CiviDay was an opportunity for Dave Greenberg, a CiviCRM founder, to look back at 10 years of CiviCRM, plus allow two presenters to talk about how CiviCRM let them support their organizations – James Meehan, for Bay Area Children’s Theater, and Josh Mailman, for NorCal CanciNet, WARMTH and Piedmont Yoga Initiative.

The event was attended by 42 people representing various organizations.

We started by introducing ourselves and the organizations we represented – they include Open Oakland, Bay Area Children’s Theater, CiviCRM itself (Tim Otten, Dave Greenberg), Bikes East Bay, SF Bay Keepers, Aspiration, Event Proplan, Abrahamic Alliance, East Bay Meditation Center, (ex) Giant Rabbit, Rockford Leadership Institute, Backdrop (a new CMS-to-be, being worked on by Jen Lampton and cohort of Drupal fame, check out https://backdropcms.org/), Psychoanalytic Institute of Northern California, Friendship Circle and Electronic Frontier Foundation.

Dave Greenberg gave a high-level introduction to CiviCRM,  talking about how he, Michacl Mach and Donald Lobo started building Civi as an antidote to data silos, where they found themselves building the wheel again and again, so to speak – to provide wheels to non-profits became their mission.  Civi is meant to 1).
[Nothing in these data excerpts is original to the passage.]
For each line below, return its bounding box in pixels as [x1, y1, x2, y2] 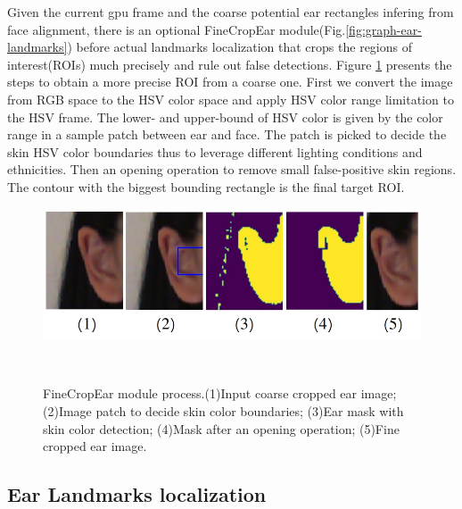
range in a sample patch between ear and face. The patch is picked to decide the [7, 125, 447, 144]
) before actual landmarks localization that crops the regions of [67, 38, 412, 56]
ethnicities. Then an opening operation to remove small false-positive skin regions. [7, 160, 457, 179]
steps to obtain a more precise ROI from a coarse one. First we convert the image [7, 72, 453, 91]
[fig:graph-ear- [345, 20, 422, 38]
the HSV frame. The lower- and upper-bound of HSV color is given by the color [7, 107, 443, 126]
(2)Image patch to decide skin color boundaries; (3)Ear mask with [43, 402, 404, 420]
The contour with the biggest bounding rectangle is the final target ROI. [7, 177, 405, 196]
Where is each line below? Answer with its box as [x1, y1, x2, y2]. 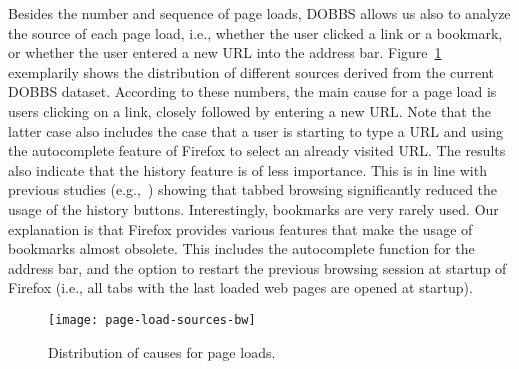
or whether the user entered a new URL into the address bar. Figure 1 [8, 42, 442, 63]
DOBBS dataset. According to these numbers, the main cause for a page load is [8, 81, 497, 102]
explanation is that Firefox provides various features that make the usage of [8, 218, 473, 239]
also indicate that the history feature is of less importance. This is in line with [8, 159, 487, 180]
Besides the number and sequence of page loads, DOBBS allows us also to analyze [8, 3, 511, 23]
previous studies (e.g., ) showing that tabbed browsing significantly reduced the [8, 179, 498, 200]
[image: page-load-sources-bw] [48, 312, 256, 327]
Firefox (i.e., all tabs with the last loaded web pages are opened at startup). [8, 277, 473, 298]
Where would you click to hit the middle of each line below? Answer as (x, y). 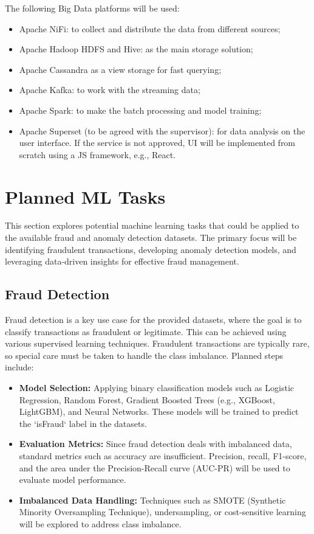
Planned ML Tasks (85, 196)
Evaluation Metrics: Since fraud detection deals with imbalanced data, (155, 444)
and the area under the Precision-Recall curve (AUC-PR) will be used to (155, 467)
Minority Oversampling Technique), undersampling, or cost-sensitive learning (162, 512)
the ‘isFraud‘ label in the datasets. (83, 423)
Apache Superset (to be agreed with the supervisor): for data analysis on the (162, 130)
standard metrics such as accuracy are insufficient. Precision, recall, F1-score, (163, 455)
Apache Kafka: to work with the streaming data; (110, 90)
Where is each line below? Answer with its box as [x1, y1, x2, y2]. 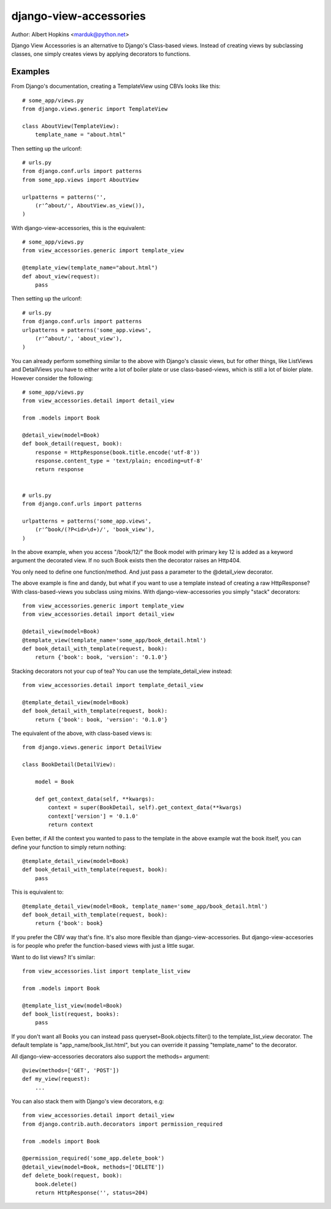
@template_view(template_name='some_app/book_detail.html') [22, 637, 207, 643]
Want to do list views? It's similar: [11, 953, 96, 961]
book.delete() [34, 1181, 78, 1188]
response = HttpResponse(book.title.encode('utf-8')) [34, 448, 200, 456]
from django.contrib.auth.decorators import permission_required [22, 1120, 223, 1127]
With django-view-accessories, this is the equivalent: [11, 224, 146, 231]
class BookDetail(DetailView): [22, 761, 116, 768]
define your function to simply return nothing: [11, 843, 126, 851]
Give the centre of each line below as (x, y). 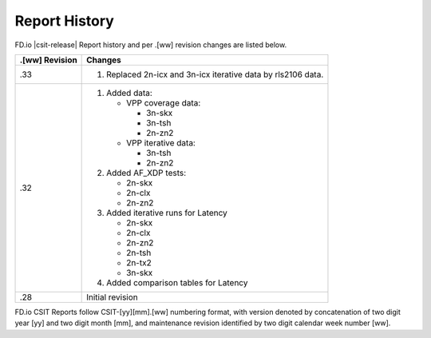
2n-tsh (139, 253)
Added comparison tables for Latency (177, 282)
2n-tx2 (139, 262)
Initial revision (113, 297)
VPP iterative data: (161, 142)
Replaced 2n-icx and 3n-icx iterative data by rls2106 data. (215, 74)
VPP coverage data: (164, 102)
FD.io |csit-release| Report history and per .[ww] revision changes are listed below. (151, 45)
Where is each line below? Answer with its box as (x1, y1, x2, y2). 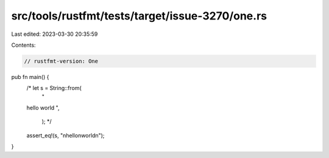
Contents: (11, 41, 36, 49)
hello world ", (26, 104, 60, 112)
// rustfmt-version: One (24, 58, 99, 64)
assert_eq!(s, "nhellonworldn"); (26, 131, 105, 139)
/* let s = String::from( (26, 84, 82, 92)
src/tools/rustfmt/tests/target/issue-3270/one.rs (11, 9, 267, 22)
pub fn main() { (11, 73, 49, 80)
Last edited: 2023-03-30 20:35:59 (11, 30, 98, 38)
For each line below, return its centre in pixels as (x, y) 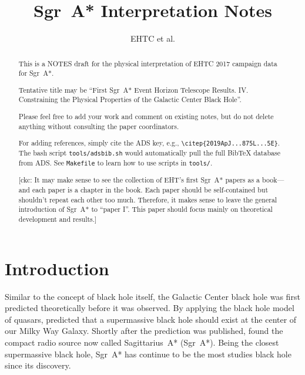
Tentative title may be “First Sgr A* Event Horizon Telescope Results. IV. (133, 89)
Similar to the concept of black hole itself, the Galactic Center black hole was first (152, 296)
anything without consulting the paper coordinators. (99, 126)
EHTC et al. (153, 38)
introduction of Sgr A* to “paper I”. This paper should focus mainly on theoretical (145, 209)
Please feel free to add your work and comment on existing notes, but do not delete (146, 116)
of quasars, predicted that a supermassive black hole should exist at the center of (151, 319)
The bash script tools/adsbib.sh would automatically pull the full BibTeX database (149, 153)
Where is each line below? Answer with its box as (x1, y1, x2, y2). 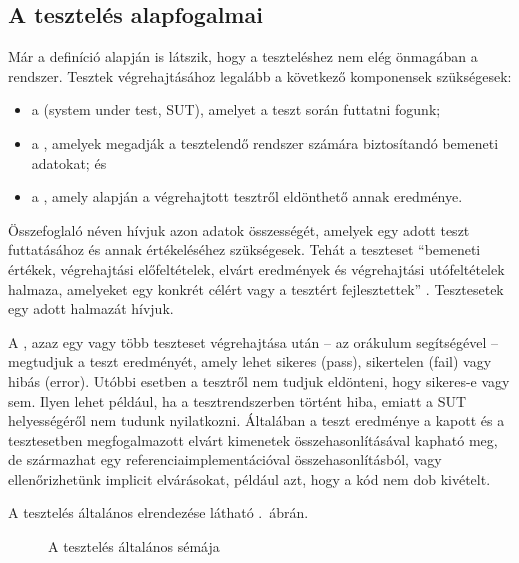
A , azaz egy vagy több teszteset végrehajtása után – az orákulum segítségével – (8, 331, 498, 352)
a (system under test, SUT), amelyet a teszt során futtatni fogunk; (31, 99, 441, 120)
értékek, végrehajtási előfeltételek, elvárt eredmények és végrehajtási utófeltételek (8, 258, 505, 279)
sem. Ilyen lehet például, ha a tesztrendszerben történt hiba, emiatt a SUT (8, 390, 467, 411)
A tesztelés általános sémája (48, 536, 220, 557)
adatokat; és (31, 152, 107, 173)
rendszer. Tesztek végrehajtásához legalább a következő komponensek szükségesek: (8, 65, 512, 86)
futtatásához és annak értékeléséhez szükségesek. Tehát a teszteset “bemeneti (8, 239, 481, 260)
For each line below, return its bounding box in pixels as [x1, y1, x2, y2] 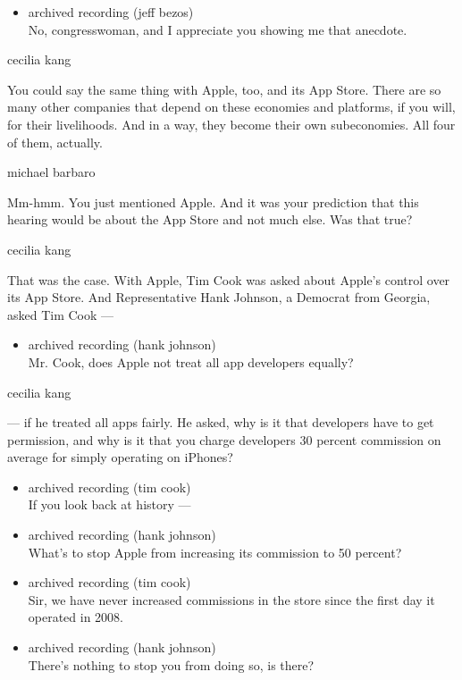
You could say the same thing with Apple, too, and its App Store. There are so [7, 80, 441, 98]
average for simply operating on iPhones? [7, 448, 233, 466]
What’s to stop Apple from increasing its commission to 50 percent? [28, 542, 402, 561]
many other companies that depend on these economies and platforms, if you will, [7, 97, 456, 116]
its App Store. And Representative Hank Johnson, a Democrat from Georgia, [7, 288, 431, 306]
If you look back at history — [28, 495, 191, 514]
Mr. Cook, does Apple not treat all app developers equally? [28, 352, 354, 371]
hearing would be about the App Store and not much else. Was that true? [7, 210, 413, 229]
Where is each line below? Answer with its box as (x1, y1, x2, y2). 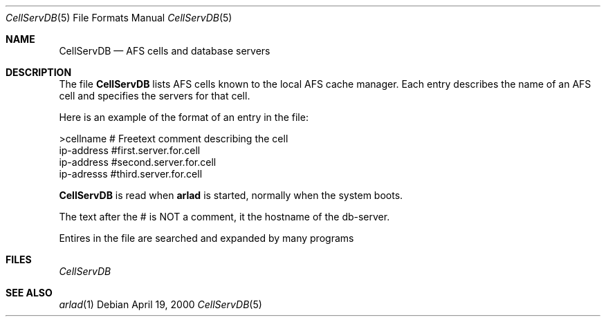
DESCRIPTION (6, 66, 72, 78)
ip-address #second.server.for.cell (59, 156, 217, 168)
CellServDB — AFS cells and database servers (59, 45, 270, 57)
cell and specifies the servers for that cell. (59, 90, 250, 102)
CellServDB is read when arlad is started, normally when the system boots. (59, 189, 403, 201)
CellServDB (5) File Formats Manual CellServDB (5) (6, 12, 232, 23)
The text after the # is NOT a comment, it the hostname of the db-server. (59, 211, 390, 222)
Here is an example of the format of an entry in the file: (59, 111, 309, 123)

Be easily integrated with existing web software, 2.) establish legitimacy, particularly as against large commercial enterprises (Salesforce.com), and believes that 3.) organizations should own their data/code and 4.) success = doing social good.  Coming up for Civi – StackExchange site, (more) automated testing, extensions. The next release includes updates to CiviMail, Recurring Events & Activities, and handling of sales tax.  Civi’s revenue target for 2015 - $600 K. 

Looking toward summer, Civi is again hoping to participate in Google Summer of Code – if you know any IT students who may be interested and eligible, tell them about it – if you have any suggestions for projects or want to be a mentor, let us know!

Next CiviCON is planned for April in beautiful Denver, Colorado, check http://denver2015.civicrm.org

James Meehan presented the work he’d done on the Bay Area Children’s Theater website, implementing  ticketing – users can buy tickets using a flex pass or credit card, from a calendar or show page.  The enhancement/contribution James made is CiviBoxOffice, based on an implementation of FusionTicket to allow for a seat map from which to select a seat or group of seats.  Asked about the time/resources spent on making this extension he estimated about 20 hours for proof of concept plus ~10-12 K to Giant Rabbit for testing and other work.

Josh Mailman next talked about how his life-changing episode with a rare form of cancer (similar to Steve Jobs’ ) brought him to work with various medical boards – in particular NorCal CarciNet.  He got involved with Oakland Running Festival for which he used Civi for event handling.  For the WARMTH organization, Josh joked about the nightmare of trying to work with PayPal and  a bank in India, where PayPal limited transactions to $200/month.  He was helped out by Stephen Bestbier of iATS, and Spreedly, which he recommended highly for dealing with foreign wire transfers.  He then talked about his own experiences with data siloing, in particular MailChimp for mailing, instead of CiviMail and mentioned that 1) organizations lose control of their own data and branding even though it may seem ‘easier’ to use MailChimp or Eventbrite and 2.) he has a history with email in spite, or because of, his name – just say ‘eFax.com’ .

Thanks to the CiviCRM people, Neil and Cividesk, and both our presenters for a great CiviDay 2015 (may there be more meetups in future!)